In drug design, a structural framework into which active sequences can be inserted. Cyclotides are near-ideal drug scaffolds because their surface-exposed loops tolerate sequence variation while the CCK core maintains overall stability. The six loops of the cyclotide backbone can each accept different inserted sequences, giving substantial combinatorial freedom to drug designers.

A 14-amino-acid cyclic peptide from sunflower seeds (Helianthus annuus). The most potent known Bowman-Birk trypsin inhibitor and the only naturally occurring cyclic Bowman-Birk inhibitor. Though smaller than cyclotides and lacking a cystine knot, SFTI-1 is an important drug scaffold for serine protease inhibition — particularly in cancer (where protease activity drives invasion) and inflammatory disease.

A single-point mutant of kalata B1 — threonine at position 20 replaced with lysine — engineered by Prof. Christian Gruber's group at MedUni Vienna. T20K shows immunomodulatory activity and halted MS progression in animal models. It is in Phase I/II human clinical trials (via Cyxone AB, Sweden) for the treatment of multiple sclerosis, taken orally. T20K is the first cyclotide to enter clinical testing in humans and represents the leading edge of the entire cyclopeptide pharmaceutical field.

A pancreatic serine protease that cleaves peptide bonds after arginine and lysine residues. A major digestive enzyme responsible for breaking down proteins in the small intestine. Cyclotides are resistant to trypsin digestion — one of the central demonstrations of their stability, since trypsin resistance is a standard test of protease stability in the drug development process.

The step in cyclotide biosynthesis that occurs in the plant vacuole. After the cyclotide precursor protein is synthesised on the ribosome and transported to the vacuole, asparaginyl endopeptidases cleave the prodomains and catalyse the head-to-tail cyclisation that creates the mature, ring-closed cyclotide.
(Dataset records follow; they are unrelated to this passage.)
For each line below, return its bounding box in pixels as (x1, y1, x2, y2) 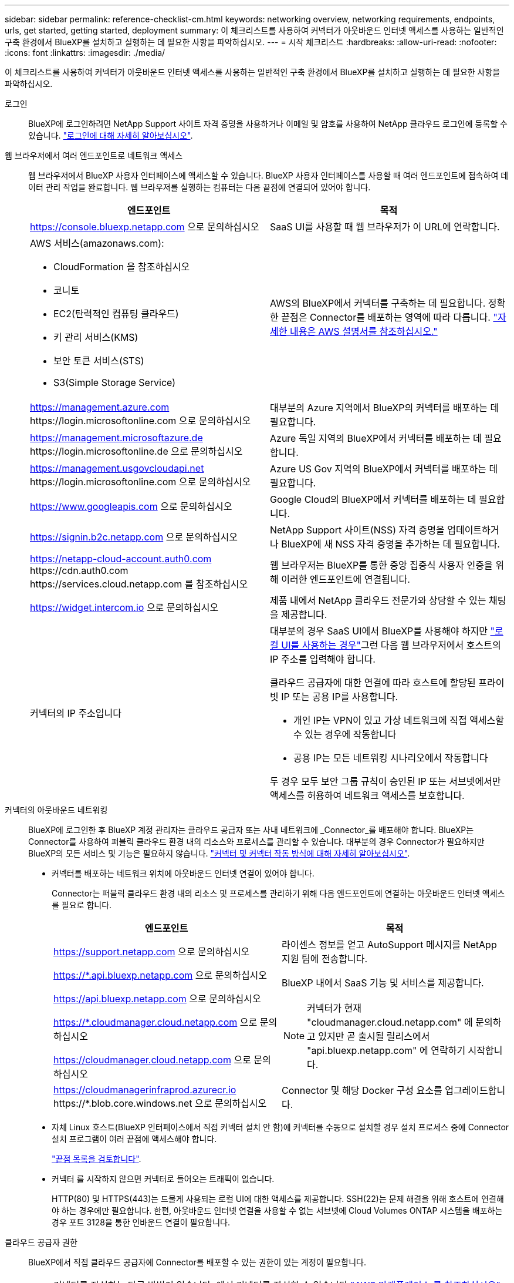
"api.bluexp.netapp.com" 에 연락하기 (307, 1044, 466, 1056)
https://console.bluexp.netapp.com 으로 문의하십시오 (30, 221, 259, 233)
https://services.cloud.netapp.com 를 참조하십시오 (30, 578, 248, 590)
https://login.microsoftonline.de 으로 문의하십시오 (30, 445, 243, 457)
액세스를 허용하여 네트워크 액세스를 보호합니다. (270, 790, 465, 801)
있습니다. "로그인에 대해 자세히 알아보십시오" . (28, 130, 193, 140)
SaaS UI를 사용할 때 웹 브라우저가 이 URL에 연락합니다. (270, 221, 500, 233)
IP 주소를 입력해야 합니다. (270, 653, 376, 665)
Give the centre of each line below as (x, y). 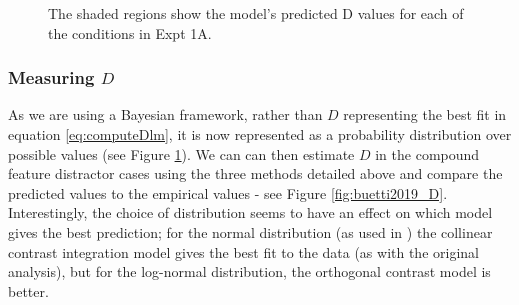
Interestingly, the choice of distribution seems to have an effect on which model (250, 212)
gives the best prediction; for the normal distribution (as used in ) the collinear (250, 231)
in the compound (427, 153)
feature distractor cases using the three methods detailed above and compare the (255, 173)
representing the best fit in (425, 114)
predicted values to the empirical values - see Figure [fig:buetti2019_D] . (228, 192)
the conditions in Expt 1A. (130, 32)
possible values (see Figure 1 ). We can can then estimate (181, 153)
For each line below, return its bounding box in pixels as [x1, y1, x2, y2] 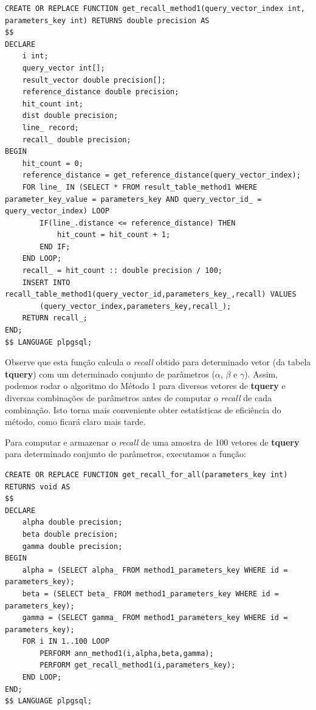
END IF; [39, 242, 70, 251]
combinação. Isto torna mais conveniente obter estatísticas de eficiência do [5, 403, 281, 416]
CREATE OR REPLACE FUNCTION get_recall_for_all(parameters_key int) [5, 470, 288, 479]
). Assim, [244, 367, 278, 380]
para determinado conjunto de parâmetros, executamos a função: [5, 447, 246, 460]
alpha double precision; [22, 518, 123, 527]
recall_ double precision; [22, 135, 131, 144]
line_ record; [22, 123, 79, 132]
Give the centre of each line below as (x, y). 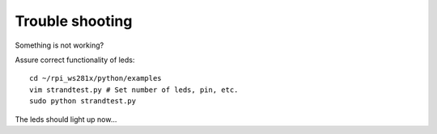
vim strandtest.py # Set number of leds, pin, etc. (134, 90)
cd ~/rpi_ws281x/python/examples (95, 78)
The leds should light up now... (66, 119)
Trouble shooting (74, 21)
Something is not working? (59, 45)
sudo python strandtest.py (83, 101)
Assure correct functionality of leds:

Understanding this process was critical to engineering plants to produce therapeutic cyclotide sequences.

The violet plant family — one of five plant families known to produce cyclotides. European and tropical violet species are rich sources of cyclotide diversity and are extensively studied by Prof. Ulf Göransson's group at Uppsala University, Sweden. Violaceae cyclotides include both Möbius and bracelet subfamily members and have provided many of the structures used in antimicrobial peptide research.